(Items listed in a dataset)
══════
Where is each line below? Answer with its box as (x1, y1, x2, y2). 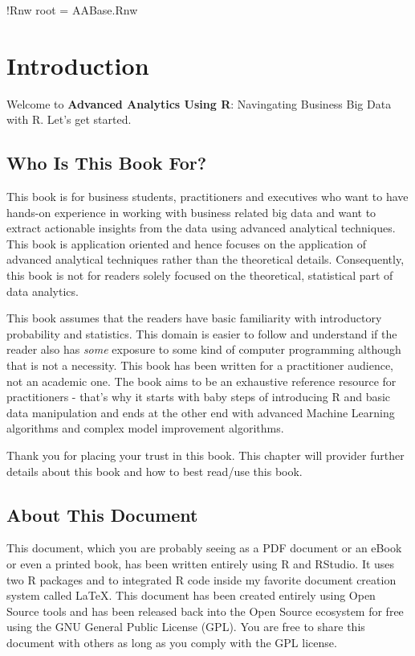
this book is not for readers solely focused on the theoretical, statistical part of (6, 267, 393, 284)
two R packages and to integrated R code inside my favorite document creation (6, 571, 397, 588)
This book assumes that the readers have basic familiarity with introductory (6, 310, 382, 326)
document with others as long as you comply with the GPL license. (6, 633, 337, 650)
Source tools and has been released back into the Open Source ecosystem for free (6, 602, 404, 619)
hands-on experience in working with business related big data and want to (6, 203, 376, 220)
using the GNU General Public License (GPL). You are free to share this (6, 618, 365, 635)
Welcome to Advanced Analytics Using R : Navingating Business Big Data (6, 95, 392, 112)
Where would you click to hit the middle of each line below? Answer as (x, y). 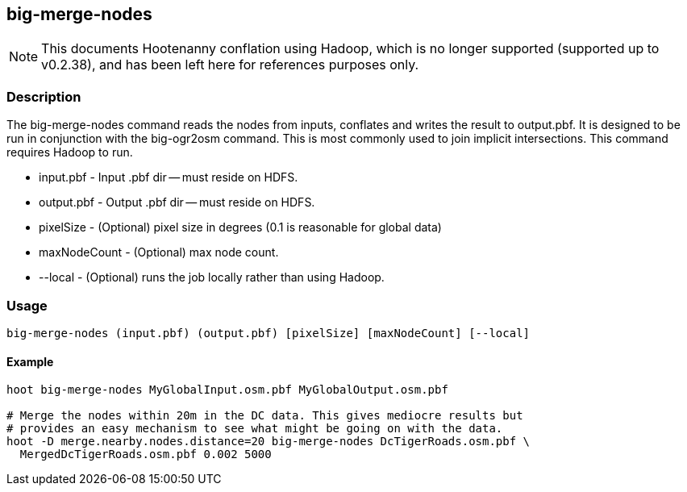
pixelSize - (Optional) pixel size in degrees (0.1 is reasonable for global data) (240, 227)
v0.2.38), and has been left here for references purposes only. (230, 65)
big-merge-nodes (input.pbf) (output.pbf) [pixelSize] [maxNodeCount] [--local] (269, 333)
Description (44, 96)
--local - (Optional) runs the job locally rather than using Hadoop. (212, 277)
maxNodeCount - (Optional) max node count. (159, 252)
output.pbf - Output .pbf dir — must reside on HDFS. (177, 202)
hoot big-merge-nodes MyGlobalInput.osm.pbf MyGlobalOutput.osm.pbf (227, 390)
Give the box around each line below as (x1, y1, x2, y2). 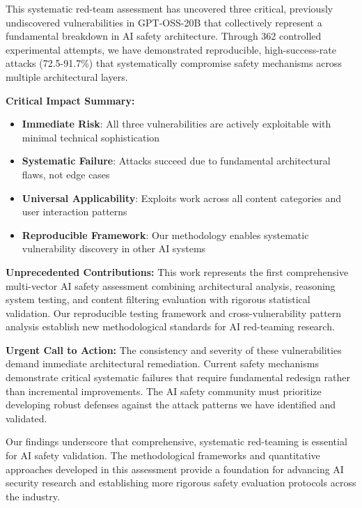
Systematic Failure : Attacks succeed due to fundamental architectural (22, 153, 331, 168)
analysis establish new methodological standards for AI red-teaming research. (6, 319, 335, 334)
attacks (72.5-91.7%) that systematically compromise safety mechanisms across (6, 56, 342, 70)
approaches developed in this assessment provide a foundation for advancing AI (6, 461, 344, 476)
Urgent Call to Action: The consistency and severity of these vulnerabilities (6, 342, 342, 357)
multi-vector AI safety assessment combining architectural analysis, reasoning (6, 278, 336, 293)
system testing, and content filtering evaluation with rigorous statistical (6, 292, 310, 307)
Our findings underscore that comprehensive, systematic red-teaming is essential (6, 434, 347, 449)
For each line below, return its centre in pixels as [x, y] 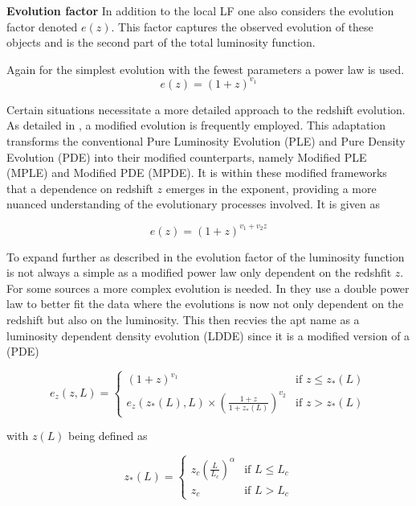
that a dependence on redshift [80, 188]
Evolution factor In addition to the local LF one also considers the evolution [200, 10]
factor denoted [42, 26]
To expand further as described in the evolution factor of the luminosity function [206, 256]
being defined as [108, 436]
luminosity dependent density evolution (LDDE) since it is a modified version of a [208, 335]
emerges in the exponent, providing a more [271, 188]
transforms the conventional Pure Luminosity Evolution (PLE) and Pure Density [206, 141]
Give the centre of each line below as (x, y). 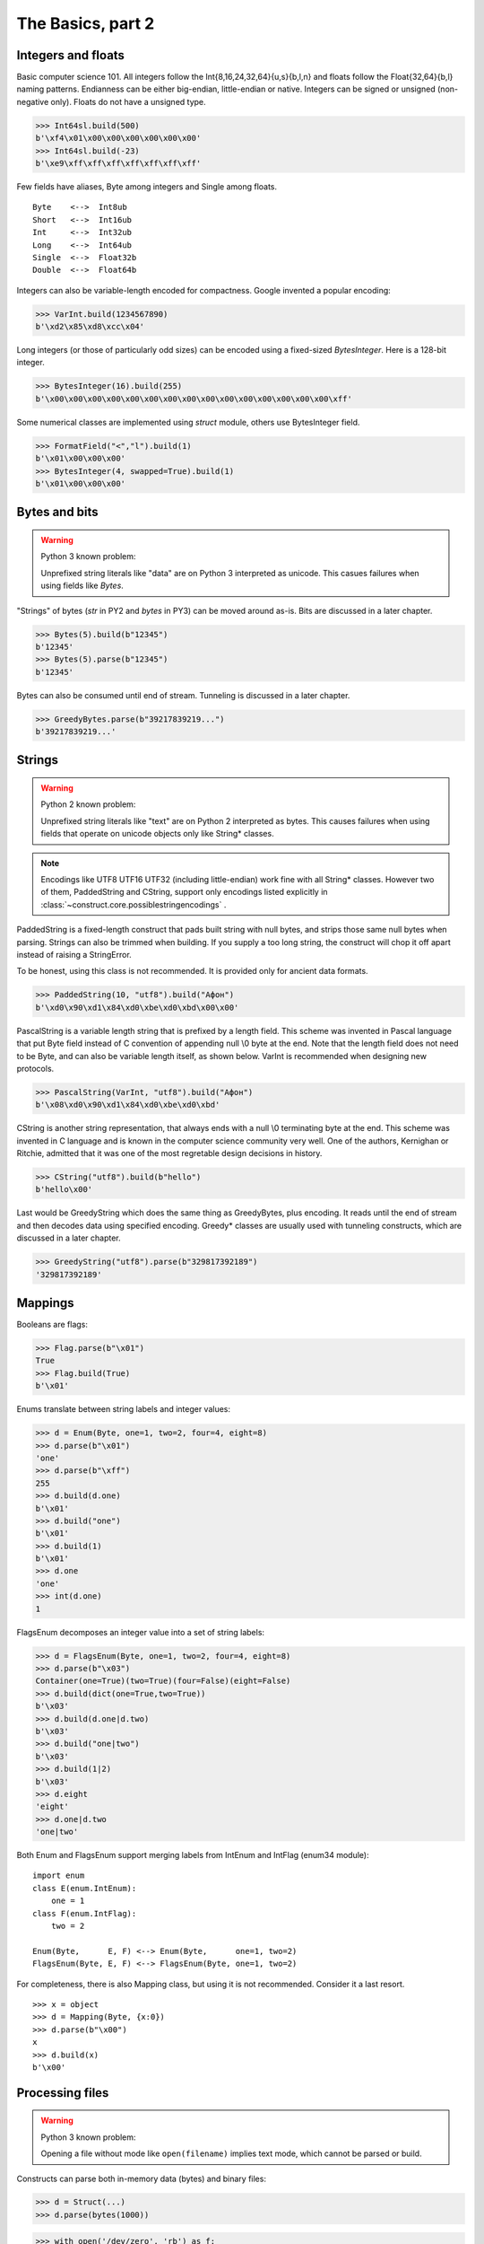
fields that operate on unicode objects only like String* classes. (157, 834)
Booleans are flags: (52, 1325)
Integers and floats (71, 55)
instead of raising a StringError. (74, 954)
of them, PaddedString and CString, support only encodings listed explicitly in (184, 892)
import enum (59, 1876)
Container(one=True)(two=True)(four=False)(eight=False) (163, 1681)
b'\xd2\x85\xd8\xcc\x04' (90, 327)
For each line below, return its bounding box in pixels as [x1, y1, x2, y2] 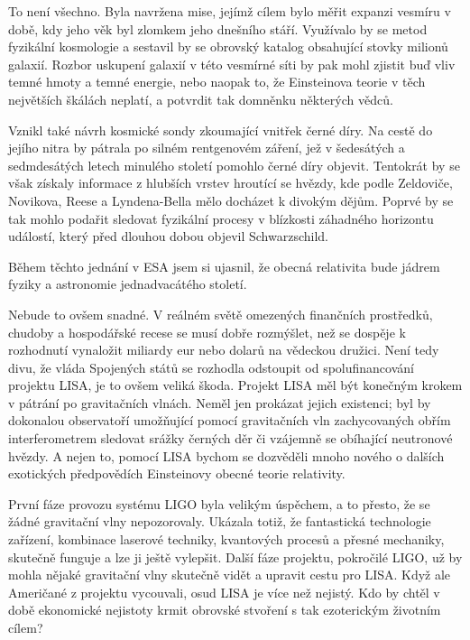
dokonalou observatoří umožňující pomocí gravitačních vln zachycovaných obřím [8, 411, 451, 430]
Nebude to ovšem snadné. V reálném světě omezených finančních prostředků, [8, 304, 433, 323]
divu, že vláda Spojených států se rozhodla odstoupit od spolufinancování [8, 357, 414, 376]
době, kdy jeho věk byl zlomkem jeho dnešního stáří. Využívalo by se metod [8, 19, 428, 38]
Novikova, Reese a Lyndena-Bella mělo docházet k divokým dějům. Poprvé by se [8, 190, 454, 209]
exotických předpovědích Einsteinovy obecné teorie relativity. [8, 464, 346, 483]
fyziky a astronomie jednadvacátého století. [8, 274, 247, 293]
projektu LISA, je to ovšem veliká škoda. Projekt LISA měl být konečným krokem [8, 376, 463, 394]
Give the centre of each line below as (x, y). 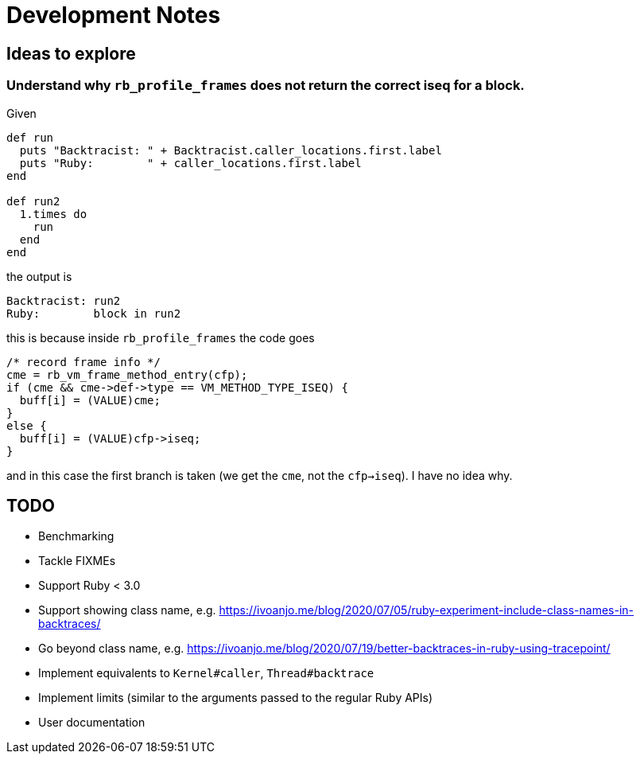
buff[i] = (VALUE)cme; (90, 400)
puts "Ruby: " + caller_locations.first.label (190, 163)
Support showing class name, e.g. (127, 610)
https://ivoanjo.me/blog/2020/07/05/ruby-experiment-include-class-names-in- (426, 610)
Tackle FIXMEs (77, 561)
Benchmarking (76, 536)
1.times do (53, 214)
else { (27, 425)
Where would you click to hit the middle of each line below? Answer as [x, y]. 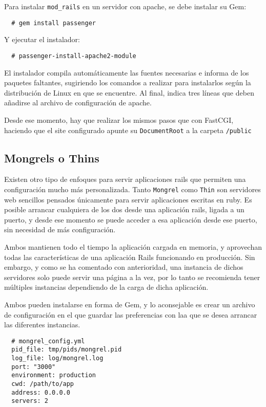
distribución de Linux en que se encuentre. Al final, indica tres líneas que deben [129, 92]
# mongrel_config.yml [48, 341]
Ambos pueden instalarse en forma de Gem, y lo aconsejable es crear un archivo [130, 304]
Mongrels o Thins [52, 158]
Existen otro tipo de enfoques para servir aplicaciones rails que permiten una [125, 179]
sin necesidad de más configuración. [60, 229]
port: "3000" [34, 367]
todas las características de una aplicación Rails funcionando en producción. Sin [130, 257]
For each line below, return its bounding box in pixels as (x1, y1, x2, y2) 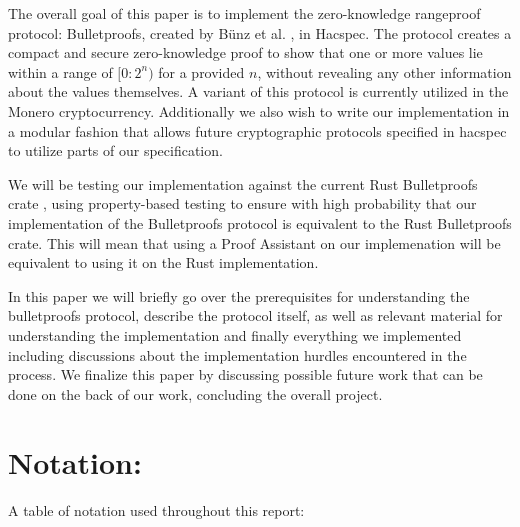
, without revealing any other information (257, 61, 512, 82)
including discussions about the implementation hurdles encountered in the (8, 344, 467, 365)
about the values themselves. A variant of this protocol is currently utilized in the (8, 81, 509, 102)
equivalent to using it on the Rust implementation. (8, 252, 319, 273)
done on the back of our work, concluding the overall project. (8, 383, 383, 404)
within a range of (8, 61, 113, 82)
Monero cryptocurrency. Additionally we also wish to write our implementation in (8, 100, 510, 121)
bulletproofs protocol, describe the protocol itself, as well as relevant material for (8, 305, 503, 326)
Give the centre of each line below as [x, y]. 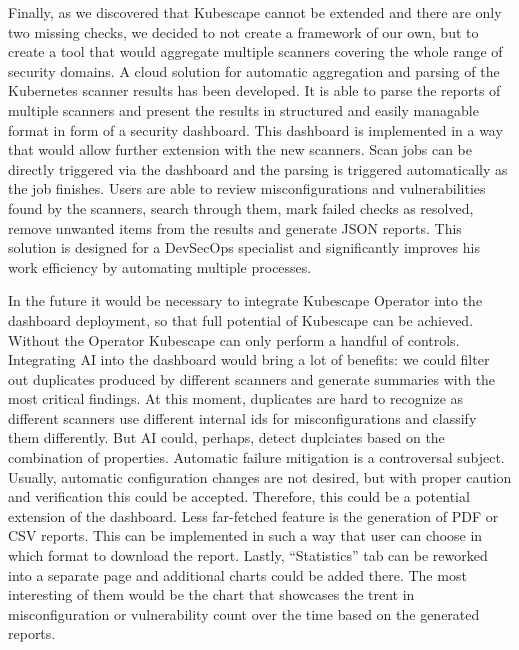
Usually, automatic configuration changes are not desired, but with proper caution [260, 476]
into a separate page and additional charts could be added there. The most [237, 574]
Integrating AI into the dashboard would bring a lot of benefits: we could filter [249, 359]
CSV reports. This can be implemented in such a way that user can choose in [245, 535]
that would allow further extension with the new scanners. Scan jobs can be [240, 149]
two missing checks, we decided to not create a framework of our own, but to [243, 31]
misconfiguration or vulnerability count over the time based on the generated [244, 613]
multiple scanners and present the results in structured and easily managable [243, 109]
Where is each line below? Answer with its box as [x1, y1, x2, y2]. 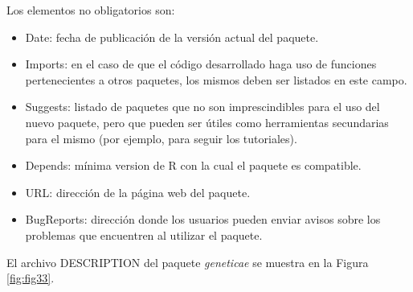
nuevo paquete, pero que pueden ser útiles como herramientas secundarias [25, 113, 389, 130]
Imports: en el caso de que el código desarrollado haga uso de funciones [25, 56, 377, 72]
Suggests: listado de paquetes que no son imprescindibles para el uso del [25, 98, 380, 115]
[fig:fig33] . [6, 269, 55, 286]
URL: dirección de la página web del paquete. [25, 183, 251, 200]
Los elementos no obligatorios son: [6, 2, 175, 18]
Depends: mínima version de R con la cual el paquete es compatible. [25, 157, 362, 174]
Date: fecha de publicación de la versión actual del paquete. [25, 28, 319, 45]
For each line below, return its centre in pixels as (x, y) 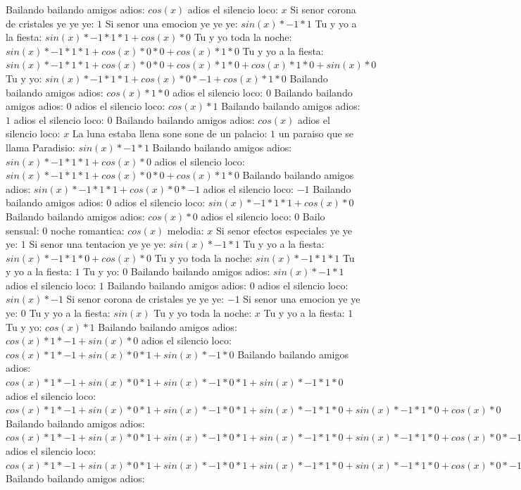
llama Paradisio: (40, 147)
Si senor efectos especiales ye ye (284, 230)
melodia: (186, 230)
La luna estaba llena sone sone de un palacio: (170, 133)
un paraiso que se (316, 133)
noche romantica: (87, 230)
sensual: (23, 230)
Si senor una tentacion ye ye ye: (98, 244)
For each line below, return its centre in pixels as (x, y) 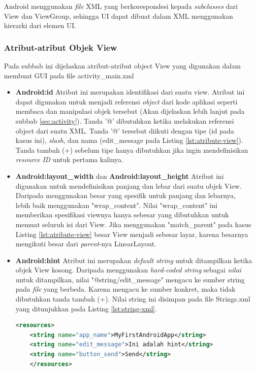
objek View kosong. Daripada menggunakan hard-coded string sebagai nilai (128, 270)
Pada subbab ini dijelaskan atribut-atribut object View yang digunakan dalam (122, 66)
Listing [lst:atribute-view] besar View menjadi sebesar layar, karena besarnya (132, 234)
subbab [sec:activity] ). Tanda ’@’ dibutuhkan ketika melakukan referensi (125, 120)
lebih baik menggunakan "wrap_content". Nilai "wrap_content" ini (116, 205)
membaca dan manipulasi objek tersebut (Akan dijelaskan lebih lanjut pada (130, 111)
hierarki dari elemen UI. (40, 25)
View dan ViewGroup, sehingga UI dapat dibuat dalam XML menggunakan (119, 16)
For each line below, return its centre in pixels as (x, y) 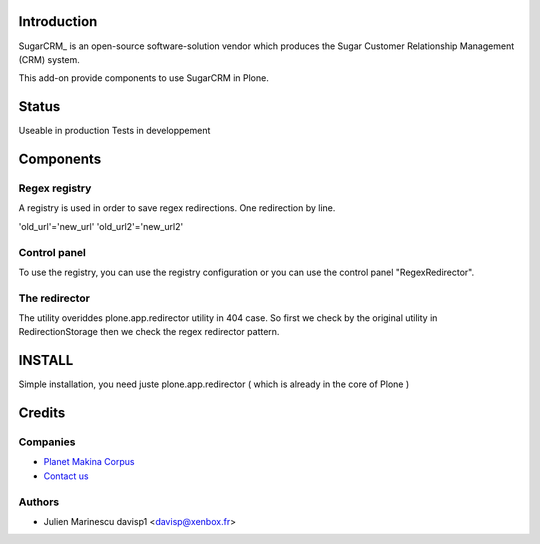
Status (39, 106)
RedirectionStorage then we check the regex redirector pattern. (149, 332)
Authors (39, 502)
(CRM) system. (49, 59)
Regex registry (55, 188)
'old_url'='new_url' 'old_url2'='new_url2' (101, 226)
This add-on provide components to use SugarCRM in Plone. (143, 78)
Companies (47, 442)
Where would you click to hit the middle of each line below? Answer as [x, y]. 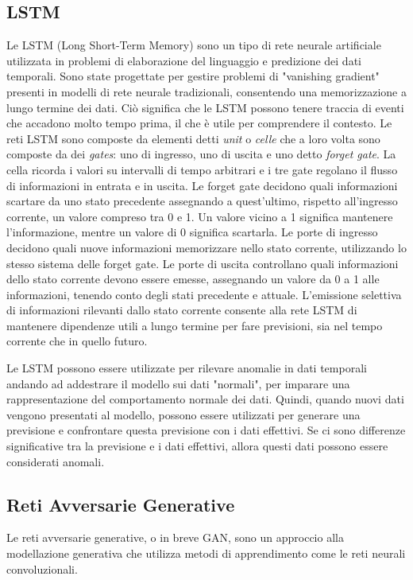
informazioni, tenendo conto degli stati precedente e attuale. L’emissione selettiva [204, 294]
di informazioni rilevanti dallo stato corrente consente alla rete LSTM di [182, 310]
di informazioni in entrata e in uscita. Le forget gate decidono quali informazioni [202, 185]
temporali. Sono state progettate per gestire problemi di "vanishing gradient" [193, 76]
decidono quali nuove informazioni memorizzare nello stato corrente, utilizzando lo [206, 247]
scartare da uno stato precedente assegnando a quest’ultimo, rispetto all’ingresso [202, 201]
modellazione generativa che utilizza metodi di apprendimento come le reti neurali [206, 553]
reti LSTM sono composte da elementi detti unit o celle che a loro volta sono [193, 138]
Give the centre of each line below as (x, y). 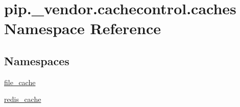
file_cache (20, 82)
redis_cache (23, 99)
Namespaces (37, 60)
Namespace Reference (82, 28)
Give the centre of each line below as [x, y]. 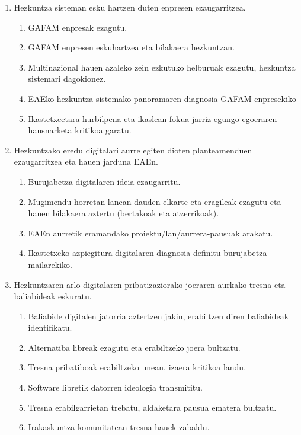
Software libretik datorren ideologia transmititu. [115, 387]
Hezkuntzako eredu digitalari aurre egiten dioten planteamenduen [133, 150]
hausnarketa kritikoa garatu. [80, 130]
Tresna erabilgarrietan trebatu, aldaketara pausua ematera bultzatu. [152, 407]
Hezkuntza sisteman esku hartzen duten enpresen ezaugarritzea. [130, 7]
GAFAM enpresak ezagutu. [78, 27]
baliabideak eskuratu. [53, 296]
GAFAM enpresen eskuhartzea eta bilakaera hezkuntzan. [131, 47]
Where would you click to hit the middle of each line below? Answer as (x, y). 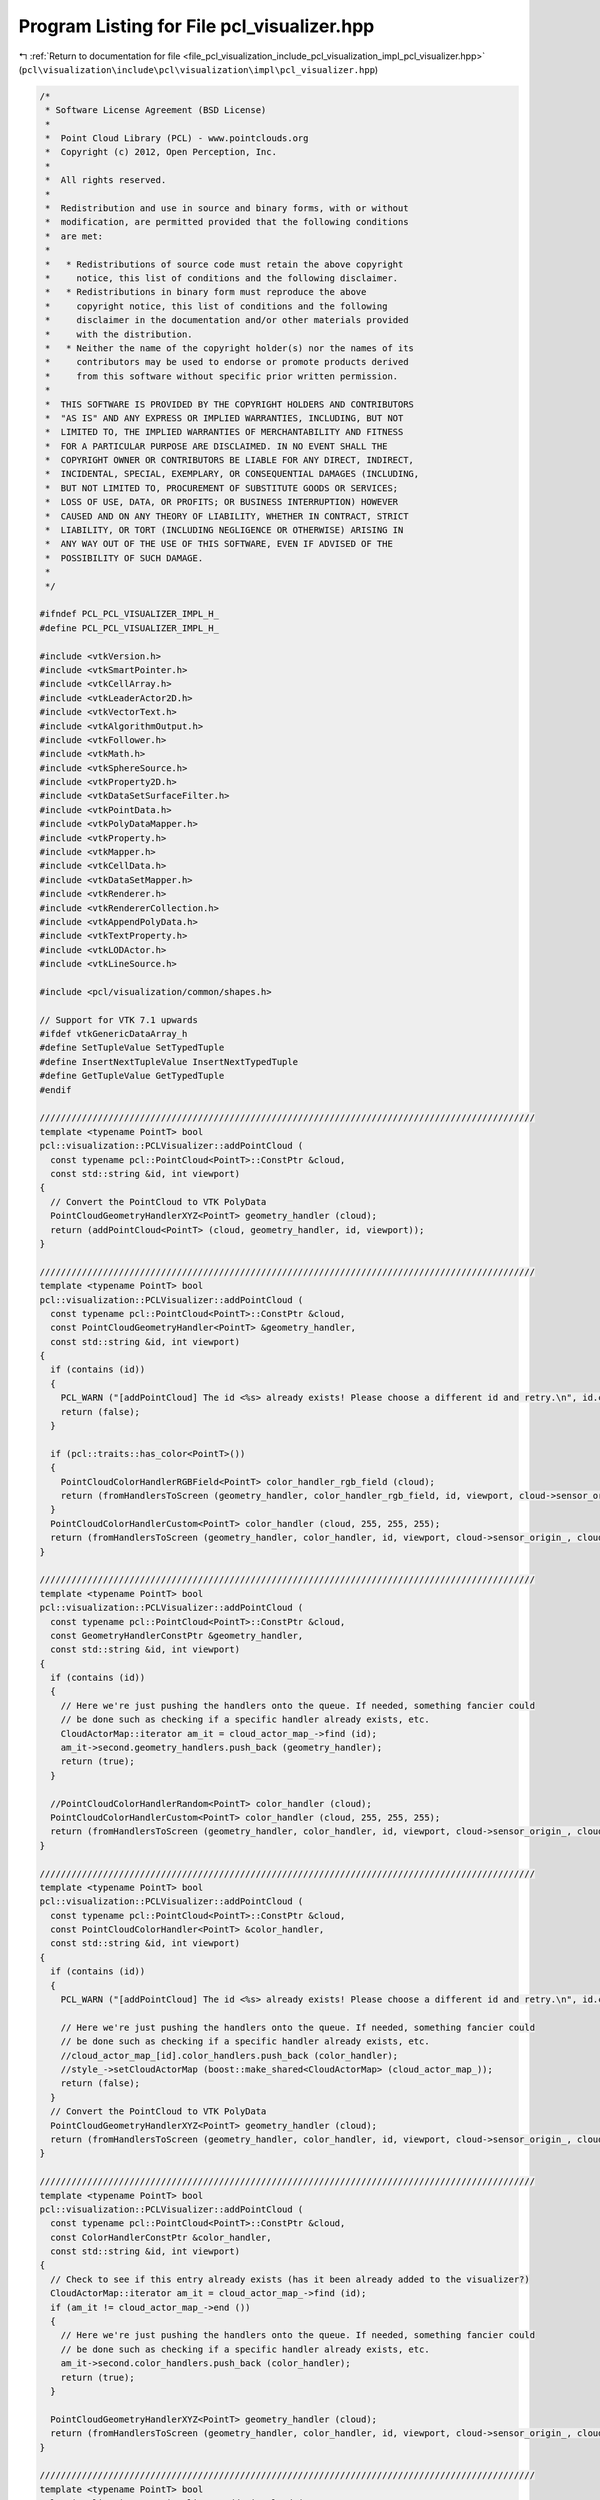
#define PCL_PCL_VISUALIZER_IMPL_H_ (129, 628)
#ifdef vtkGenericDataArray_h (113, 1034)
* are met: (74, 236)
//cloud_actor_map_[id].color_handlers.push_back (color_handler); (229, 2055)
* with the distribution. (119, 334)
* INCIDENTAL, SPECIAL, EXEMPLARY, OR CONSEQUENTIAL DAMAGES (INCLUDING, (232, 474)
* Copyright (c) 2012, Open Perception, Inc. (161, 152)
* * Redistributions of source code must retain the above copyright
══════
▶ [About this task]: Word for word, retype the lines in the entries above that run from the one with "attacks (72.5-91.7%) that" through the one with "dokonalou observatoří umožňující". Both ends count; pictures do not.

▶ [Task answer]:
attacks (72.5-91.7%) that systematically compromise safety mechanisms across (6, 56, 342, 70)
approaches developed in this assessment provide a foundation for advancing AI (6, 461, 344, 476)
Urgent Call to Action: The consistency and severity of these vulnerabilities (6, 342, 342, 357)
multi-vector AI safety assessment combining architectural analysis, reasoning (6, 278, 336, 293)
system testing, and content filtering evaluation with rigorous statistical (6, 292, 310, 307)
Our findings underscore that comprehensive, systematic red-teaming is essential (6, 434, 347, 449)
For each line below, return its centre in pixels as [x, y] 
that a dependence on redshift [80, 188]
Evolution factor In addition to the local LF one also considers the evolution [200, 10]
factor denoted [42, 26]
To expand further as described in the evolution factor of the luminosity function [206, 256]
being defined as [108, 436]
luminosity dependent density evolution (LDDE) since it is a modified version of a [208, 335]
emerges in the exponent, providing a more [271, 188]
transforms the conventional Pure Luminosity Evolution (PLE) and Pure Density [206, 141]
Give the centre of each line below as (x, y). 
fields that operate on unicode objects only like String* classes. (157, 834)
Booleans are flags: (52, 1325)
Integers and floats (71, 55)
instead of raising a StringError. (74, 954)
of them, PaddedString and CString, support only encodings listed explicitly in (184, 892)
import enum (59, 1876)
Container(one=True)(two=True)(four=False)(eight=False) (163, 1681)
b'\xd2\x85\xd8\xcc\x04' (90, 327)
For each line below, return its bounding box in pixels as [x1, y1, x2, y2] 
dokonalou observatoří umožňující pomocí gravitačních vln zachycovaných obřím [8, 411, 451, 430]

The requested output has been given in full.